INFORMATION SUPPLIED below:

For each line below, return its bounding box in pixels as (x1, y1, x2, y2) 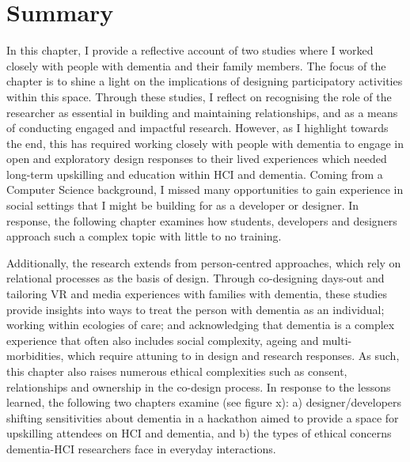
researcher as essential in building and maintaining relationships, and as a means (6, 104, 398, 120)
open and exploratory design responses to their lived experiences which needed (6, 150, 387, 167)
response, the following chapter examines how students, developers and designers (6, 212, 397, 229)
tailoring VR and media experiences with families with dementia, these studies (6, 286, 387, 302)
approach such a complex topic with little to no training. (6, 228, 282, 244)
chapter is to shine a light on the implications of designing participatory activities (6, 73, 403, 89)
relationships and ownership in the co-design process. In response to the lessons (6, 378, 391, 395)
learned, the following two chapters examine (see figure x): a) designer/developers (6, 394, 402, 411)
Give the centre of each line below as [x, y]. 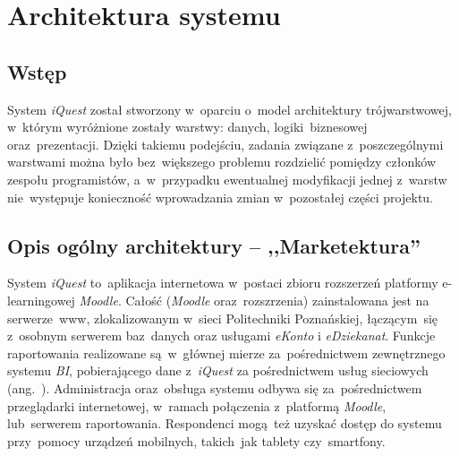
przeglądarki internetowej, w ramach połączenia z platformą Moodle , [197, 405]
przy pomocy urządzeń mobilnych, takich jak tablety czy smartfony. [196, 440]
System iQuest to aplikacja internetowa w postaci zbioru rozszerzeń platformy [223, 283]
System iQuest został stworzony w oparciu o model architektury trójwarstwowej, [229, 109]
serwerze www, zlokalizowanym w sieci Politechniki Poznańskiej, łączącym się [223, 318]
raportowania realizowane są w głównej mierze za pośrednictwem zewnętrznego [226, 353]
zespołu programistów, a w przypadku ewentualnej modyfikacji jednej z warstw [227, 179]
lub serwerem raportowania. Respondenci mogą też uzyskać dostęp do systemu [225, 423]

End of INFORMATION SUPPLIED.
INFORMATION SUPPLIED below:

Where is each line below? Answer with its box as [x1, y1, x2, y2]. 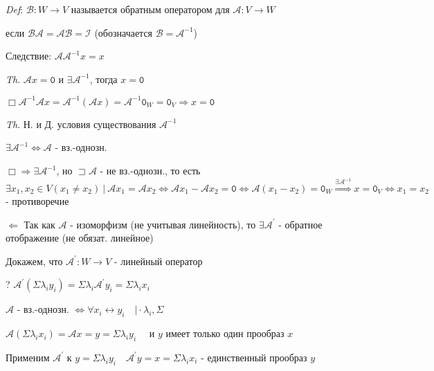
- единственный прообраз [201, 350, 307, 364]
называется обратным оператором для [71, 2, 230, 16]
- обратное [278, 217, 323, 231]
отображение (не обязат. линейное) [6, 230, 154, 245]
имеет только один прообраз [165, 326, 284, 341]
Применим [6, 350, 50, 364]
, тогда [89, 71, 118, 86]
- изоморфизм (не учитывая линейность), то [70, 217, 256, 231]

End of INFORMATION SUPPLIED.

Among the records, find all lines that include the string "following" and return them.

response, the following chapter examines how students, developers and designers (6, 212, 397, 229)
learned, the following two chapters examine (see figure x): a) designer/developers (6, 394, 402, 411)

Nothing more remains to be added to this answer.